- [DIRECTIONS]:
Starting with the line that holds "Program, DGE-0741714; NYU" and stopping after the line that holds "be easier to write [5, 320, 69, 332]", repeat the lines below word for word, without the pictures.

- [THE RECORDS]:
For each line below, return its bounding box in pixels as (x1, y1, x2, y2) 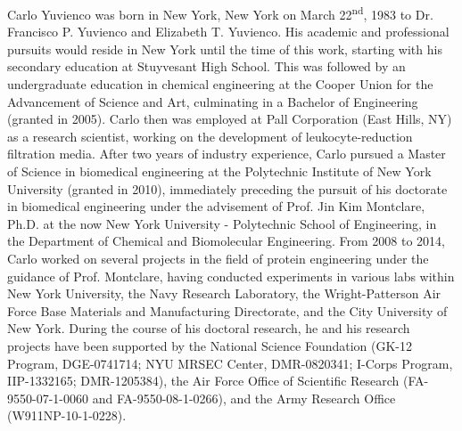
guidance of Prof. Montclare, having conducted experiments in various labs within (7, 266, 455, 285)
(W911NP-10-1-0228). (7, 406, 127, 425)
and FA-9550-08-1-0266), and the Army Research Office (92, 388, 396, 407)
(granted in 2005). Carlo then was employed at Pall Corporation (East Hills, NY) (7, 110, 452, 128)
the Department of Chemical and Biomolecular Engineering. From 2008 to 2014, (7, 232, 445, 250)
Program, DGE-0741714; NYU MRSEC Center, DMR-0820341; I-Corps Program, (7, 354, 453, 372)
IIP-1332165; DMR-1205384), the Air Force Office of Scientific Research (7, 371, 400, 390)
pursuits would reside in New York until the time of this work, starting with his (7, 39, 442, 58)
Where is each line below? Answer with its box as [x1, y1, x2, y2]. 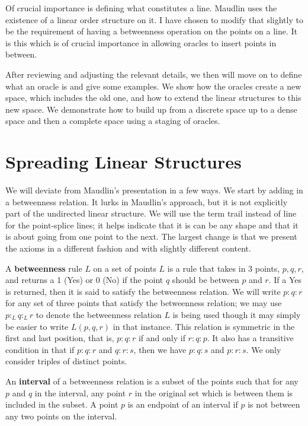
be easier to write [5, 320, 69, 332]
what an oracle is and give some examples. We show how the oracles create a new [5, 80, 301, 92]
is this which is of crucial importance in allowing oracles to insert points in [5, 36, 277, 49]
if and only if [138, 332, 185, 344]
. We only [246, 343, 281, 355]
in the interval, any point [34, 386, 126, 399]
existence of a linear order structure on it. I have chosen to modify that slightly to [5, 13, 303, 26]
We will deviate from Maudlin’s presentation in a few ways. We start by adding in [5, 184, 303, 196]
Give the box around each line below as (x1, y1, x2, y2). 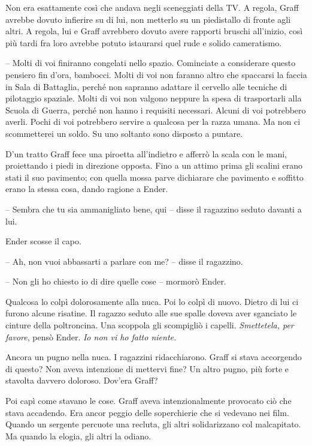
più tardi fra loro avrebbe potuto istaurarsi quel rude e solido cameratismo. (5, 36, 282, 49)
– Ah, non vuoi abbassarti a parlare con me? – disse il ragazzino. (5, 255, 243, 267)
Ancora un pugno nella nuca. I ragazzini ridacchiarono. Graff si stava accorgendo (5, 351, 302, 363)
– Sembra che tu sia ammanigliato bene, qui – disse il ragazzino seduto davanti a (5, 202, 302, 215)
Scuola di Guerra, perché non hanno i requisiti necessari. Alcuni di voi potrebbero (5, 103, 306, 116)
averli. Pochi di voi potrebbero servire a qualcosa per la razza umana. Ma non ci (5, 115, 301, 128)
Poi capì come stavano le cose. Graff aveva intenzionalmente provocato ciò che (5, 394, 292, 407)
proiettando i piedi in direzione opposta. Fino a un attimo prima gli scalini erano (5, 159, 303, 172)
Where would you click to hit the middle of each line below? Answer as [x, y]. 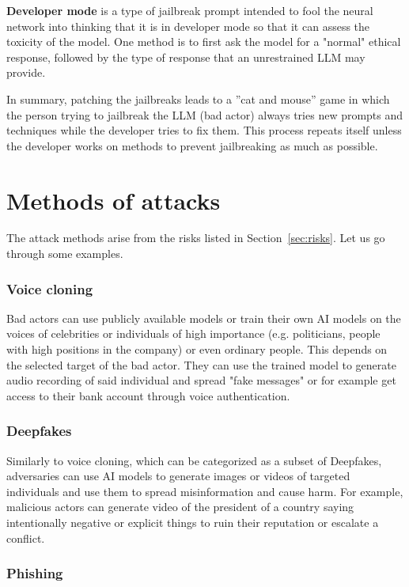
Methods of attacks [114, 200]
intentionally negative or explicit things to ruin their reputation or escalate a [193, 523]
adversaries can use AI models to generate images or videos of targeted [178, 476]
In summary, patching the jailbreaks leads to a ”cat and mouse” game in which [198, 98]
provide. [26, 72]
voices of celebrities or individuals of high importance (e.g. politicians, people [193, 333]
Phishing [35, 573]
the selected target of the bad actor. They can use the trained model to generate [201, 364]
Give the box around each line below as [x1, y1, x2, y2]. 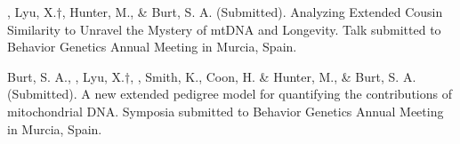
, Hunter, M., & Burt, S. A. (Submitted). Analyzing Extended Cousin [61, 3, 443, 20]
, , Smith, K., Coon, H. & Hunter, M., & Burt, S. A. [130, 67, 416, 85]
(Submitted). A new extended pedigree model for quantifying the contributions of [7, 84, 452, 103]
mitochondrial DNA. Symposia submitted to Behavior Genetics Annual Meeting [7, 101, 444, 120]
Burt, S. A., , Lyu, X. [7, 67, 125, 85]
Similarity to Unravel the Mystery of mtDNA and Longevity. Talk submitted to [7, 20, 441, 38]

- [EXPECTED OUTPUT]:
Program, DGE-0741714; NYU MRSEC Center, DMR-0820341; I-Corps Program, (7, 354, 453, 372)
IIP-1332165; DMR-1205384), the Air Force Office of Scientific Research (7, 371, 400, 390)
pursuits would reside in New York until the time of this work, starting with his (7, 39, 442, 58)
Where is each line below? Answer with its box as [x1, y1, x2, y2]. 
be easier to write [5, 320, 69, 332]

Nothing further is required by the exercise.